DATASET RECORDS Block Start

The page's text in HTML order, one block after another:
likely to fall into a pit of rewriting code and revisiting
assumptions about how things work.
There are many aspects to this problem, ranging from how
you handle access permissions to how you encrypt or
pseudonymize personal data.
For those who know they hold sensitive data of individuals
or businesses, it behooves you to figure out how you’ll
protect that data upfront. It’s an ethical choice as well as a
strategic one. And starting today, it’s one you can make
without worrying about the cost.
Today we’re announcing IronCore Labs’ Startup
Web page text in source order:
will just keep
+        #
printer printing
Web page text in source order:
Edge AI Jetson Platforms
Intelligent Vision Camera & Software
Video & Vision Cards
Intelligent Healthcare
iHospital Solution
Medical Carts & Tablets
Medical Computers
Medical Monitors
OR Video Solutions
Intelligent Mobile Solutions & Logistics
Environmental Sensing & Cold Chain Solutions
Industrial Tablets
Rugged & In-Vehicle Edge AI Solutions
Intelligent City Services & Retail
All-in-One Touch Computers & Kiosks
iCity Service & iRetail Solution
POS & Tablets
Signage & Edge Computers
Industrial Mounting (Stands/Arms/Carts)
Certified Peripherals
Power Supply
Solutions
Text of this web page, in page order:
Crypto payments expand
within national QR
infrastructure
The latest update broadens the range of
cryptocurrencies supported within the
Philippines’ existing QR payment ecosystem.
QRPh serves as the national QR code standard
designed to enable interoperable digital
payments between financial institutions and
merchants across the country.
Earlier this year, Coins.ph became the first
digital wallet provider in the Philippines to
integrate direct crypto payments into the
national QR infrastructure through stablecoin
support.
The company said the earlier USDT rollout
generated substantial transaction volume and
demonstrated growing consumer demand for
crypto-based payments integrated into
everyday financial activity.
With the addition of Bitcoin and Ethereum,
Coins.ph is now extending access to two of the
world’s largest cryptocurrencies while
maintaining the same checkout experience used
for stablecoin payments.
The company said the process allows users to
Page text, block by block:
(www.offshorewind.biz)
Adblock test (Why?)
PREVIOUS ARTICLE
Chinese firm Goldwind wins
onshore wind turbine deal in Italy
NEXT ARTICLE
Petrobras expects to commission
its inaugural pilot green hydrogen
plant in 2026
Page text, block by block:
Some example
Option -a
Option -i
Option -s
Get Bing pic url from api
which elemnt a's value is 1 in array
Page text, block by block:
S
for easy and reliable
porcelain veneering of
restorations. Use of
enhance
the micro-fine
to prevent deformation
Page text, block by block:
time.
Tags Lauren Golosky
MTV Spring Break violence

DATASET RECORDS Block End

# PROBLEM DESCRIPTION:
The first line of the data, the line with "without worrying about the cost.", and all lines in between are to be copied exactly. Leave out everything else.

# REPLY TO THE TASK:
The page's text in HTML order, one block after another:
likely to fall into a pit of rewriting code and revisiting
assumptions about how things work.
There are many aspects to this problem, ranging from how
you handle access permissions to how you encrypt or
pseudonymize personal data.
For those who know they hold sensitive data of individuals
or businesses, it behooves you to figure out how you’ll
protect that data upfront. It’s an ethical choice as well as a
strategic one. And starting today, it’s one you can make
without worrying about the cost.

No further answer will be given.